"Bitte berühren!" im Diözesanmusuem bis 1. Oktober verlängert
Böse Zungen behaupteten, diese Ausstellung sei ein Lückenbüßer: "Bitte berühren!" im Diözesanmuseum Paderborn sollte nach neun Tagen am 17. September 2023 enden. Doch nun wird die Präsenz agiler Bewegungsskulpturen zwischen gewichtigen Kirchenschätzen bis Anfang Oktober verlängert. Grund: Das "große Interesse der Besucherinnen und Besucher", so das Museum.
In der Tat strömte vor allem junges Publikum in unerwartet hoher Zahl ins Museum. Sonst grüßt die ergraute Einlaßdame Besucher im Rentenalter. Vom Lückenfüller zum Verbindungsschaffer? Ja, die Kunst Manfred Webels ist Kunstvermittlung. Geht aber darüberhinaus.
Rückblende. Paderborn, bevor die Bomber kamen. Mittelalterlicher Stadtplan, der Dom umbaut, mehrstöckige Häuser versperren die Sicht, der Blick geht, wie im gotischen Dom, nach oben, gen Himmel. Dann weitet sich die enge Gasse, gibt jäh den Blick frei auf das Haus Gottes. Der Hohe Dom zu Paderborn taucht nicht allmählich auf. Er ist da. Plötzlich. Eine architektonische Epiphanie.
Mit Nischen und Kapellen bieten gotische Gemäuer das Erlebnis der Epiphanie auch im Innern: Der Blick nach oben, im Vorbeigehen die plötzliche Entdeckung; eine Nische im Augenwinkel. Hypnotiseure nutzen den Effekt: Der Augenaufschlag versetzt in leichte Trance, jenen Zustand, der Erleuchtung und Kreativität zugrunde liegt, Grundlage tiefer Erkenntnis.
Seit der Karolinger-Ausstellung Ende der 90er spielt das Paderborner Diözesanmuseum in der Oberliga. Sein Architekt, der Kölner Kirchenbaumeister Gottfried Böhm, baute das Innere vertikal, führte den Blick nach oben. Dem Besucher offenbaren sich auf acht Ebenen die Nischen epiphanischen Erlebens.
Diese Bewegung aufnehmend, platziert der Paderborner Künstler Manfred Webel (der erstmals in seiner Heimatstadt ausstellt) vielfältige Bewegungsskulpturen auf allen Ebenen: in Ecken und Nischen; in Durchbrüchen; an Durch- und Aufgängen.

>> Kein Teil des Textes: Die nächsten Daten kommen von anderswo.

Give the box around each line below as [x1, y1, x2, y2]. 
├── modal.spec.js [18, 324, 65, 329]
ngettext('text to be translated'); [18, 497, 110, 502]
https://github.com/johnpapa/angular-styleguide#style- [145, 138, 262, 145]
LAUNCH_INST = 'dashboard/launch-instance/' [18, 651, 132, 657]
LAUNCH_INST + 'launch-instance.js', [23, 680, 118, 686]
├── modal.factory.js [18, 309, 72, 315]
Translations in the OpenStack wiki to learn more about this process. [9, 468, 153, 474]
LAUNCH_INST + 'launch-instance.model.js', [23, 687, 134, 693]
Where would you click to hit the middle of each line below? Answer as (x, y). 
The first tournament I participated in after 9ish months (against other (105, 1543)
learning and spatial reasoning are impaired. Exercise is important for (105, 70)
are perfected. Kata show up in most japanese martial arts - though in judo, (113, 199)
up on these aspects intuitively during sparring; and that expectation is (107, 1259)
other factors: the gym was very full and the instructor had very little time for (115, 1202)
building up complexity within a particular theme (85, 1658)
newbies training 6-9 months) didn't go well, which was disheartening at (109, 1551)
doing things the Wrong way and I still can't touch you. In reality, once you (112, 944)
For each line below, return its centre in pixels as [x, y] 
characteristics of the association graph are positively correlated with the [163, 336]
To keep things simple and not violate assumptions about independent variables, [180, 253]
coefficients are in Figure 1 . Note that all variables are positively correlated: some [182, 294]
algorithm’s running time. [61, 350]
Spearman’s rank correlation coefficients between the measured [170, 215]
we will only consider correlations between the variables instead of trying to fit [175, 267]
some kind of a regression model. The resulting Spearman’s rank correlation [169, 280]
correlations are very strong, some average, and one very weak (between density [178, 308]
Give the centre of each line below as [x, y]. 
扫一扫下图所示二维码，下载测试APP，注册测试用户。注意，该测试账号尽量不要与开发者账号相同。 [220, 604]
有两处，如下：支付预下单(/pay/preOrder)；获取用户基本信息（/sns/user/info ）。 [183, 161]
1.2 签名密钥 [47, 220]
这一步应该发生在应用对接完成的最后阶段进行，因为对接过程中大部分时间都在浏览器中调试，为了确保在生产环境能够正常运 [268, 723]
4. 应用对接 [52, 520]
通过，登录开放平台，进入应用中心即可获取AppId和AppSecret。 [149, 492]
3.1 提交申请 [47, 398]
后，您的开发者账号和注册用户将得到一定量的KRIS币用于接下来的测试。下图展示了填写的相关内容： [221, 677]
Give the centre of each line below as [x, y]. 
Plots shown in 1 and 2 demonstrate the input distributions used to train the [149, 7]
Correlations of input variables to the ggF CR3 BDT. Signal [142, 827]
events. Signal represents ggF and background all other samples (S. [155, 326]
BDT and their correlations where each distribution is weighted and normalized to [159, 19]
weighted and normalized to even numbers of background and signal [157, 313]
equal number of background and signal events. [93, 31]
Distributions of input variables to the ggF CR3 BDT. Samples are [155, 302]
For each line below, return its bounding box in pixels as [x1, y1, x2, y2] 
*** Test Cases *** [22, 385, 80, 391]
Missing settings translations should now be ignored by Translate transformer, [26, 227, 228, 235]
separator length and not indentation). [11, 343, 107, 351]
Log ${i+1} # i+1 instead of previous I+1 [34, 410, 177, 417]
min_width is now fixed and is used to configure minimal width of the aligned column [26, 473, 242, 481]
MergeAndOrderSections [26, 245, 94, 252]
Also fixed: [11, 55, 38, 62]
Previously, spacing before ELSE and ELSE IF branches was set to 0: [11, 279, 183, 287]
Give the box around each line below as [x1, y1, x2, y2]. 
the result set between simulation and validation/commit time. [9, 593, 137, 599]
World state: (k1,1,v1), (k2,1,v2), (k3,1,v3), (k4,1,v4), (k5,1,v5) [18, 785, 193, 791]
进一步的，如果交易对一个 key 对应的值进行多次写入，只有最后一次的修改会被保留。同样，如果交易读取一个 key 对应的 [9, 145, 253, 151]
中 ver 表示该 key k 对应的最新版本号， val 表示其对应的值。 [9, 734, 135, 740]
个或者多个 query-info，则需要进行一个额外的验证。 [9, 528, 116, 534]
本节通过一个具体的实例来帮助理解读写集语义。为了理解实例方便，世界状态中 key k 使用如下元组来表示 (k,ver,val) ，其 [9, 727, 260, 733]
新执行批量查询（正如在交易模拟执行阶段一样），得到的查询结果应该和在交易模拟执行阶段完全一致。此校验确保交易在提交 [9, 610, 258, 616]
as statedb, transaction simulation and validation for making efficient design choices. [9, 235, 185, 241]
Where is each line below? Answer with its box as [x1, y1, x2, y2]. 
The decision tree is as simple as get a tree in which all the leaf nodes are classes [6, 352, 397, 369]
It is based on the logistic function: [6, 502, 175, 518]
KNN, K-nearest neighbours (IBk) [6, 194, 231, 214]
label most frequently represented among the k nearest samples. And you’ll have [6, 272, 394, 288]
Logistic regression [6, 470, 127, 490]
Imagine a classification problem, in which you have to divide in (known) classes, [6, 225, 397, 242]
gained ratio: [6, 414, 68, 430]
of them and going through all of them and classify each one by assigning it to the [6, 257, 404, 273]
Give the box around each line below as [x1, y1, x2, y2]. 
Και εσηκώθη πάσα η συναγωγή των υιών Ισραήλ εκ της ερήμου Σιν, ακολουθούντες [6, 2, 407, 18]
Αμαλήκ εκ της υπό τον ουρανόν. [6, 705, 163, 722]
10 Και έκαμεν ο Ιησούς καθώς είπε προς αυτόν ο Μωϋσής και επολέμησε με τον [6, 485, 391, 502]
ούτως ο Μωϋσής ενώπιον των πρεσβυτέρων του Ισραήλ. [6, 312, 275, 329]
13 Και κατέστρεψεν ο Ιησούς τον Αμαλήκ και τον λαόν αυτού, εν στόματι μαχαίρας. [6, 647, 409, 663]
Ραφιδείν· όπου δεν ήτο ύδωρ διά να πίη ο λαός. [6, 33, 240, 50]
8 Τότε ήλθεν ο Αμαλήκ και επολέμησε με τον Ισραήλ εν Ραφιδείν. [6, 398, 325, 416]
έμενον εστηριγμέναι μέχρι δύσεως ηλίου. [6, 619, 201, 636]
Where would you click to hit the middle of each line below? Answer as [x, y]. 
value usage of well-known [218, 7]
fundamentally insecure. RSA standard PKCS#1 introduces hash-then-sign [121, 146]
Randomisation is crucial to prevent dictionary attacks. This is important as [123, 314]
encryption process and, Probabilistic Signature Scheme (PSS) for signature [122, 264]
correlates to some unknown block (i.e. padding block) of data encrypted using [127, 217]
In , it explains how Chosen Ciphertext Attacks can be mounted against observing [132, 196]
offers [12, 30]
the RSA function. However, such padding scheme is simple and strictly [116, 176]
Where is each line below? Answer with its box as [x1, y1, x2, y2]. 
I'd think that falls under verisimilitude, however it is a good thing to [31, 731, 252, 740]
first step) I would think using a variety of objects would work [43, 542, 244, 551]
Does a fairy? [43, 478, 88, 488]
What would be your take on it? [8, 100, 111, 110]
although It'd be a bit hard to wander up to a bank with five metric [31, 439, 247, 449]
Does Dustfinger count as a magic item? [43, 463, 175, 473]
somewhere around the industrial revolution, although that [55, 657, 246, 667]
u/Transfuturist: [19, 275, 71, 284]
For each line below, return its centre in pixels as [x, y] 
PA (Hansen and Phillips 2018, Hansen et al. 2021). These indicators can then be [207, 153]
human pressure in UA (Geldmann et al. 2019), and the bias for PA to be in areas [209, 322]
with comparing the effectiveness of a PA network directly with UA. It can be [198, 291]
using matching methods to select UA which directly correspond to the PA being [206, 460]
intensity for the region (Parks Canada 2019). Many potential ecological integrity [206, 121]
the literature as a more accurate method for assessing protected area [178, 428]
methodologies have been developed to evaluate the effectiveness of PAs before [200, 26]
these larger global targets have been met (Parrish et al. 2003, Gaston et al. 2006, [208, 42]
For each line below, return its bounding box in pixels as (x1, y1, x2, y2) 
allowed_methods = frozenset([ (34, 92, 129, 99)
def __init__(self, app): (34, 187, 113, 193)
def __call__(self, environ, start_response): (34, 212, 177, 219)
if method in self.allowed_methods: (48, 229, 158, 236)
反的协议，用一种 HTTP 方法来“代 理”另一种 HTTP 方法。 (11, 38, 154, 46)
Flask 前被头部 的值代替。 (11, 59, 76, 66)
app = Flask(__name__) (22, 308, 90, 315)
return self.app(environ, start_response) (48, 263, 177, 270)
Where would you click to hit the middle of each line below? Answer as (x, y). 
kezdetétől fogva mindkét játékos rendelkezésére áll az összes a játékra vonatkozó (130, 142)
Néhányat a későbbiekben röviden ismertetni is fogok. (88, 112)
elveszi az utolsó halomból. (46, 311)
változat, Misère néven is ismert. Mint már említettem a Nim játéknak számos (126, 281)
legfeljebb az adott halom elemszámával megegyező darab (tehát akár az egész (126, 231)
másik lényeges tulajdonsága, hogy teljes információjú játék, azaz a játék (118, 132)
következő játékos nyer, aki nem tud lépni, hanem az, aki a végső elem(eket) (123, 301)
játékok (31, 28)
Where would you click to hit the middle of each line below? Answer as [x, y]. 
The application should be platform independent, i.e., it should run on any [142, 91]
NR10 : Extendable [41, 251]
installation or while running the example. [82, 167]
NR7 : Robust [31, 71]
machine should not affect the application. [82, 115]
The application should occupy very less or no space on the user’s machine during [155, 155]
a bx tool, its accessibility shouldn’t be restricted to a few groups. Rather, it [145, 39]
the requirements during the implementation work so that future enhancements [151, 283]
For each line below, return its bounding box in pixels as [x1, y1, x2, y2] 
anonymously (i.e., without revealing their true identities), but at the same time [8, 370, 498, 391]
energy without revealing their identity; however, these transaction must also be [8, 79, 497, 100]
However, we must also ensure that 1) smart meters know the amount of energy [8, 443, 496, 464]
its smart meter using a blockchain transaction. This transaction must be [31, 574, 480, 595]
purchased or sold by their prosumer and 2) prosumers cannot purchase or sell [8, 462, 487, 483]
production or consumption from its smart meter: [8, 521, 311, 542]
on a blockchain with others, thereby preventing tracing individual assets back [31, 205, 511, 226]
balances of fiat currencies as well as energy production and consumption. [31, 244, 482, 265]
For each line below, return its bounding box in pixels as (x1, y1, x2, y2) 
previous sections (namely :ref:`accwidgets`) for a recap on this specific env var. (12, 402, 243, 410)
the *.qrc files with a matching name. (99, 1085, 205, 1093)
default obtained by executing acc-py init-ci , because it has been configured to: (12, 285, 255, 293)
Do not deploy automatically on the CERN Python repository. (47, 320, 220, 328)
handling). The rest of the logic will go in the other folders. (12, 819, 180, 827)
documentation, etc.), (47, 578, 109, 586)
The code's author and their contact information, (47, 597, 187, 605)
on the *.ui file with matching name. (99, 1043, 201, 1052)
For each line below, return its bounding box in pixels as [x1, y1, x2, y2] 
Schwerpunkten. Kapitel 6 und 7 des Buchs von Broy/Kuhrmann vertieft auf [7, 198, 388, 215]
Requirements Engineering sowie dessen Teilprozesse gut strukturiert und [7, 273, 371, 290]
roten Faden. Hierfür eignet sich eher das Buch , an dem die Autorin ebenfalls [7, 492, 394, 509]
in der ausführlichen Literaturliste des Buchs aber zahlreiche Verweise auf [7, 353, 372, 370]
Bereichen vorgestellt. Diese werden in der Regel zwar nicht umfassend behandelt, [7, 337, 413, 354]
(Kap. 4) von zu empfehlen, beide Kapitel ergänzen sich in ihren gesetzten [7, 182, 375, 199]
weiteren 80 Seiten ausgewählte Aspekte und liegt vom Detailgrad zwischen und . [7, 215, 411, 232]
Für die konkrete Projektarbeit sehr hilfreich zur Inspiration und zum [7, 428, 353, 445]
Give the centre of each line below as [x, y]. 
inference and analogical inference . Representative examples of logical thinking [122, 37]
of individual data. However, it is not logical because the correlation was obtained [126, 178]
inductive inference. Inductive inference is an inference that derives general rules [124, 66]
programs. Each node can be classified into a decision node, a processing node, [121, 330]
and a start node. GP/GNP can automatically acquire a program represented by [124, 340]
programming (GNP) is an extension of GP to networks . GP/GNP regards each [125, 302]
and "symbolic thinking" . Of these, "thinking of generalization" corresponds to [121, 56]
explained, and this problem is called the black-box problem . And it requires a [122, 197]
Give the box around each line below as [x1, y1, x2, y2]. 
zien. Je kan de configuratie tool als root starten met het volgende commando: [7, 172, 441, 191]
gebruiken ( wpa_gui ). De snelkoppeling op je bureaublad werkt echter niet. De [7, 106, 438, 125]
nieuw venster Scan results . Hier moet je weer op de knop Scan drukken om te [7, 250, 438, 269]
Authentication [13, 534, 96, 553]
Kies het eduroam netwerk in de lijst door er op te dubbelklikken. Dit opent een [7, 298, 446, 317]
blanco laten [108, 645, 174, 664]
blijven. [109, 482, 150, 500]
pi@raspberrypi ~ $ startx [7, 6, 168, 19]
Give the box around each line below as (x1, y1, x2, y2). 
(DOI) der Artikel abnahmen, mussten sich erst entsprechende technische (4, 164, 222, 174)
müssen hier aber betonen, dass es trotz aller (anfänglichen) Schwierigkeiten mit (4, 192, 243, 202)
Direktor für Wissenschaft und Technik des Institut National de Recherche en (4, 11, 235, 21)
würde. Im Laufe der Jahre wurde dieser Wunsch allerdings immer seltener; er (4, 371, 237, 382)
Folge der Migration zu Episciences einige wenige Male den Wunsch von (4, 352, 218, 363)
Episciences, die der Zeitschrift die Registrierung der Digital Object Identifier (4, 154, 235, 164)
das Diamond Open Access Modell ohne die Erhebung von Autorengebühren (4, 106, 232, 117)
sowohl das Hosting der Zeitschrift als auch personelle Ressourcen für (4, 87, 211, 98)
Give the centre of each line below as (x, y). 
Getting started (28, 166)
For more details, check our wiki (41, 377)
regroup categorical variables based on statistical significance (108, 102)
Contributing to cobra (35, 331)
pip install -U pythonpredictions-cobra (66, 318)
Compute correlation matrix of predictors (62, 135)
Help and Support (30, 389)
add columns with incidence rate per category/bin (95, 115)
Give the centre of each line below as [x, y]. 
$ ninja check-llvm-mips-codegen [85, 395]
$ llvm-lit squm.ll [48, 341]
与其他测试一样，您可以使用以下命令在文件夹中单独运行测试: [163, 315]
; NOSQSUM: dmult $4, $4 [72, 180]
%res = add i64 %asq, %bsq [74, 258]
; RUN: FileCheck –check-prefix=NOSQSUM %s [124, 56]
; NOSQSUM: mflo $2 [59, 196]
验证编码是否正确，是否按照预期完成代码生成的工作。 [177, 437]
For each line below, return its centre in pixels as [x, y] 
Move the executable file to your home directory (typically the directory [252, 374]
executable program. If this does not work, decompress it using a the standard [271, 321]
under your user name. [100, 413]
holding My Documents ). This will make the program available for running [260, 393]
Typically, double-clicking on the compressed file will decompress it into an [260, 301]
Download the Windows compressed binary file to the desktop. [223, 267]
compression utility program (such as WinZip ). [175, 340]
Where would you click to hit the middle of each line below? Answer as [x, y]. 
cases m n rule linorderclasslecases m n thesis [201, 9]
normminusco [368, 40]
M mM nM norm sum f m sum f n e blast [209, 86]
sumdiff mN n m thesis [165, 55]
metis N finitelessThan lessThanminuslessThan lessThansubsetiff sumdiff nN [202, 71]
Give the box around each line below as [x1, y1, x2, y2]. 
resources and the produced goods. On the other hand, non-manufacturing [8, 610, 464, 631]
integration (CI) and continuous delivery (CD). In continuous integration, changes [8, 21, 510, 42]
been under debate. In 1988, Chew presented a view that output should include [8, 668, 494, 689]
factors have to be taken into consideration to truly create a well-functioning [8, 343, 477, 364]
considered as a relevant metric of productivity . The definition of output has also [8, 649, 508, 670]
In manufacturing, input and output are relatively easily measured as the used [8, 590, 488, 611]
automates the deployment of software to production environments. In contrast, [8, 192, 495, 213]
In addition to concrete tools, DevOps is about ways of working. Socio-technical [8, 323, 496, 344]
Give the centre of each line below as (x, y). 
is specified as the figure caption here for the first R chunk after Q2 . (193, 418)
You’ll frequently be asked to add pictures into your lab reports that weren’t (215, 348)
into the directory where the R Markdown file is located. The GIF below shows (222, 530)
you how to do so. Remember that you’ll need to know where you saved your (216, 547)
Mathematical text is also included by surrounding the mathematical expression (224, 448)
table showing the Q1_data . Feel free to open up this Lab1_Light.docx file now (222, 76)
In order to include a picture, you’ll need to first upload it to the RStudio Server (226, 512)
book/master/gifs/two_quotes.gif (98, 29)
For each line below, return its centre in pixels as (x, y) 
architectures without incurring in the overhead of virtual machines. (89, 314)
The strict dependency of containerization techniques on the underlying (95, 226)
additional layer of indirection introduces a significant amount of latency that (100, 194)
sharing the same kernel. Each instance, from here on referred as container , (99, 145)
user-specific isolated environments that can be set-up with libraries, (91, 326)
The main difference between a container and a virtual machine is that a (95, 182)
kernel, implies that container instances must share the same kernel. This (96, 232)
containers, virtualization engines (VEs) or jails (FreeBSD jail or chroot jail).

Pötzliche Entdeckungen, die uns im Zustand leichter Trance zu kreativer Weiterführung des Gebotenen verführen: Bewegungsskulpturen auf Untergründen aus Rasen, Holz oder Tuch, auf "Arenen", kurz: auf Urgründen freien Spiels.
Die Bezüge zu etablierten Ausstellungsobjekten - solide Goldtruhen, silbergefasste Weihrauchbehälter, edelsteinbesetzte Kelche, mächtige Monstranzen -, diese Bezüge wurden vom Künstler nicht konstruiert, eher induziert, wie der Hypnoseur den Probanden nach unwillkürlichem Augenaufschlag gestattet, sich von etwas Neuem verführen zu lassen.
Die bösen Zungen, verstummt. Die Austellung "Bitte berühren, Paderborn!" hat sich als Verbindungsmotor erwiesen. Läuft bis 1. Oktober im Paderborner Diözesanmuseum.